Directions for this task: Exact repetition is required: output every record in full.

Dataset records:
- Opening Delimiter -

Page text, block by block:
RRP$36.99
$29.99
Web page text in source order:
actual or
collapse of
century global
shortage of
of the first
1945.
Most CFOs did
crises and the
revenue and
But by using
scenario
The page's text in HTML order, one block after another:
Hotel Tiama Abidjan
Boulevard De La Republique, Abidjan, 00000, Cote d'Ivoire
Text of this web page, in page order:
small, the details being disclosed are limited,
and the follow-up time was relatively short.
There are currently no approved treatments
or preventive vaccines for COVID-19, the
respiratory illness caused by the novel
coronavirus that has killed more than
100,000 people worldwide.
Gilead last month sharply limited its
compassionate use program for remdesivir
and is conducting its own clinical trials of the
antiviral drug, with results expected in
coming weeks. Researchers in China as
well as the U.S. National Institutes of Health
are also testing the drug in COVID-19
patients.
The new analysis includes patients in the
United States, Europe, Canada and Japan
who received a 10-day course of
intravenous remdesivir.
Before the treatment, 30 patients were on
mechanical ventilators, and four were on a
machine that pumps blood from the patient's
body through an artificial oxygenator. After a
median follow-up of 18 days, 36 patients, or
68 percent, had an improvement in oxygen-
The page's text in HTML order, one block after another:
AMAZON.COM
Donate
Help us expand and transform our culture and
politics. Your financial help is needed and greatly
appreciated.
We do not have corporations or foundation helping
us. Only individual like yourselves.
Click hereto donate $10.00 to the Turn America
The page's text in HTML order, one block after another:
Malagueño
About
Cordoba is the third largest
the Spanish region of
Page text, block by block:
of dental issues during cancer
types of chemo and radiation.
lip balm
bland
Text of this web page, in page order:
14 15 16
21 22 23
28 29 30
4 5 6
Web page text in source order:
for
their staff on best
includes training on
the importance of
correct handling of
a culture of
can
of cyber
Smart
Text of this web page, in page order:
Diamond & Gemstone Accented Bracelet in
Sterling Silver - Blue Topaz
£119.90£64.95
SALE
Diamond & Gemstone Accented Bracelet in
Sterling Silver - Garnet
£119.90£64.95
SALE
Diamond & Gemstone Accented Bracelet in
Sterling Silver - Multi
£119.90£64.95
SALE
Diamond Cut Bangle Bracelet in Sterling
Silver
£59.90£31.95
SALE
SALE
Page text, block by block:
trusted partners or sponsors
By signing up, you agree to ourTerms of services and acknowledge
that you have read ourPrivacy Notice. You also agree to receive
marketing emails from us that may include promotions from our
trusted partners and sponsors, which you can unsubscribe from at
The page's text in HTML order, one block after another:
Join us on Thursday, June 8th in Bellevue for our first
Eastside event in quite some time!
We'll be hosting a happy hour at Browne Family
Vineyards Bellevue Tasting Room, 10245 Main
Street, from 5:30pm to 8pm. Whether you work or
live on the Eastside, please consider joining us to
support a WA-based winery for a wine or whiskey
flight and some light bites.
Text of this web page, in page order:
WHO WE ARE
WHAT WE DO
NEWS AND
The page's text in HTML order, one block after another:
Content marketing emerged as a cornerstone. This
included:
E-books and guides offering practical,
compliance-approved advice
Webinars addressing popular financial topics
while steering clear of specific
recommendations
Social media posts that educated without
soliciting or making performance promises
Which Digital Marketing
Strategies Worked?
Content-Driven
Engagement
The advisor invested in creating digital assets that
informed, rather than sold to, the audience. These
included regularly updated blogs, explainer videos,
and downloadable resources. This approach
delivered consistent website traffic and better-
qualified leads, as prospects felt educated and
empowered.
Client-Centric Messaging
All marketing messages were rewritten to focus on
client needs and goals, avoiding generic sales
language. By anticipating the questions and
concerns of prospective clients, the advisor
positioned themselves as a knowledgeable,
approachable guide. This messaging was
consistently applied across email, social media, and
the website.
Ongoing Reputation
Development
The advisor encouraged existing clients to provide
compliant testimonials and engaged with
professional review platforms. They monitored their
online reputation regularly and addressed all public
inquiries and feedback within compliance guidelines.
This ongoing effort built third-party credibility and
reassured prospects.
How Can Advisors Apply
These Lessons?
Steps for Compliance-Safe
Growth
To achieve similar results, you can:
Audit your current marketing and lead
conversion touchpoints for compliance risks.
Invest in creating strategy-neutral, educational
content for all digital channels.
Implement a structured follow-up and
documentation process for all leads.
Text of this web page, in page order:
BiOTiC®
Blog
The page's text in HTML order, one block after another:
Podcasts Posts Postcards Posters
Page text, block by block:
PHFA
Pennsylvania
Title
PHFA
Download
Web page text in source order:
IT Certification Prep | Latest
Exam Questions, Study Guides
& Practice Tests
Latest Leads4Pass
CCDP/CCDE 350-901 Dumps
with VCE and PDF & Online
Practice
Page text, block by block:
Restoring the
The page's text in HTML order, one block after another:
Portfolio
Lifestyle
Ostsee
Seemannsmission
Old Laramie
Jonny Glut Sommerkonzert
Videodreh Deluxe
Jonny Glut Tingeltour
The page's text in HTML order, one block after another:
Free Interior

- Closing Delimiter -

Expected answer:
Page text, block by block:
RRP$36.99
$29.99
Web page text in source order:
actual or
collapse of
century global
shortage of
of the first
1945.
Most CFOs did
crises and the
revenue and
But by using
scenario
The page's text in HTML order, one block after another:
Hotel Tiama Abidjan
Boulevard De La Republique, Abidjan, 00000, Cote d'Ivoire
Text of this web page, in page order:
small, the details being disclosed are limited,
and the follow-up time was relatively short.
There are currently no approved treatments
or preventive vaccines for COVID-19, the
respiratory illness caused by the novel
coronavirus that has killed more than
100,000 people worldwide.
Gilead last month sharply limited its
compassionate use program for remdesivir
and is conducting its own clinical trials of the
antiviral drug, with results expected in
coming weeks. Researchers in China as
well as the U.S. National Institutes of Health
are also testing the drug in COVID-19
patients.
The new analysis includes patients in the
United States, Europe, Canada and Japan
who received a 10-day course of
intravenous remdesivir.
Before the treatment, 30 patients were on
mechanical ventilators, and four were on a
machine that pumps blood from the patient's
body through an artificial oxygenator. After a
median follow-up of 18 days, 36 patients, or
68 percent, had an improvement in oxygen-
The page's text in HTML order, one block after another:
AMAZON.COM
Donate
Help us expand and transform our culture and
politics. Your financial help is needed and greatly
appreciated.
We do not have corporations or foundation helping
us. Only individual like yourselves.
Click hereto donate $10.00 to the Turn America
The page's text in HTML order, one block after another:
Malagueño
About
Cordoba is the third largest
the Spanish region of
Page text, block by block:
of dental issues during cancer
types of chemo and radiation.
lip balm
bland
Text of this web page, in page order:
14 15 16
21 22 23
28 29 30
4 5 6
Web page text in source order:
for
their staff on best
includes training on
the importance of
correct handling of
a culture of
can
of cyber
Smart
Text of this web page, in page order:
Diamond & Gemstone Accented Bracelet in
Sterling Silver - Blue Topaz
£119.90£64.95
SALE
Diamond & Gemstone Accented Bracelet in
Sterling Silver - Garnet
£119.90£64.95
SALE
Diamond & Gemstone Accented Bracelet in
Sterling Silver - Multi
£119.90£64.95
SALE
Diamond Cut Bangle Bracelet in Sterling
Silver
£59.90£31.95
SALE
SALE
Page text, block by block:
trusted partners or sponsors
By signing up, you agree to ourTerms of services and acknowledge
that you have read ourPrivacy Notice. You also agree to receive
marketing emails from us that may include promotions from our
trusted partners and sponsors, which you can unsubscribe from at
The page's text in HTML order, one block after another:
Join us on Thursday, June 8th in Bellevue for our first
Eastside event in quite some time!
We'll be hosting a happy hour at Browne Family
Vineyards Bellevue Tasting Room, 10245 Main
Street, from 5:30pm to 8pm. Whether you work or
live on the Eastside, please consider joining us to
support a WA-based winery for a wine or whiskey
flight and some light bites.
Text of this web page, in page order:
WHO WE ARE
WHAT WE DO
NEWS AND
The page's text in HTML order, one block after another:
Content marketing emerged as a cornerstone. This
included:
E-books and guides offering practical,
compliance-approved advice
Webinars addressing popular financial topics
while steering clear of specific
recommendations
Social media posts that educated without
soliciting or making performance promises
Which Digital Marketing
Strategies Worked?
Content-Driven
Engagement
The advisor invested in creating digital assets that
informed, rather than sold to, the audience. These
included regularly updated blogs, explainer videos,
and downloadable resources. This approach
delivered consistent website traffic and better-
qualified leads, as prospects felt educated and
empowered.
Client-Centric Messaging
All marketing messages were rewritten to focus on
client needs and goals, avoiding generic sales
language. By anticipating the questions and
concerns of prospective clients, the advisor
positioned themselves as a knowledgeable,
approachable guide. This messaging was
consistently applied across email, social media, and
the website.
Ongoing Reputation
Development
The advisor encouraged existing clients to provide
compliant testimonials and engaged with
professional review platforms. They monitored their
online reputation regularly and addressed all public
inquiries and feedback within compliance guidelines.
This ongoing effort built third-party credibility and
reassured prospects.
How Can Advisors Apply
These Lessons?
Steps for Compliance-Safe
Growth
To achieve similar results, you can:
Audit your current marketing and lead
conversion touchpoints for compliance risks.
Invest in creating strategy-neutral, educational
content for all digital channels.
Implement a structured follow-up and
documentation process for all leads.
Text of this web page, in page order:
BiOTiC®
Blog
The page's text in HTML order, one block after another:
Podcasts Posts Postcards Posters
Page text, block by block:
PHFA
Pennsylvania
Title
PHFA
Download
Web page text in source order:
IT Certification Prep | Latest
Exam Questions, Study Guides
& Practice Tests
Latest Leads4Pass
CCDP/CCDE 350-901 Dumps
with VCE and PDF & Online
Practice
Page text, block by block:
Restoring the
The page's text in HTML order, one block after another:
Portfolio
Lifestyle
Ostsee
Seemannsmission
Old Laramie
Jonny Glut Sommerkonzert
Videodreh Deluxe
Jonny Glut Tingeltour
The page's text in HTML order, one block after another:
Free Interior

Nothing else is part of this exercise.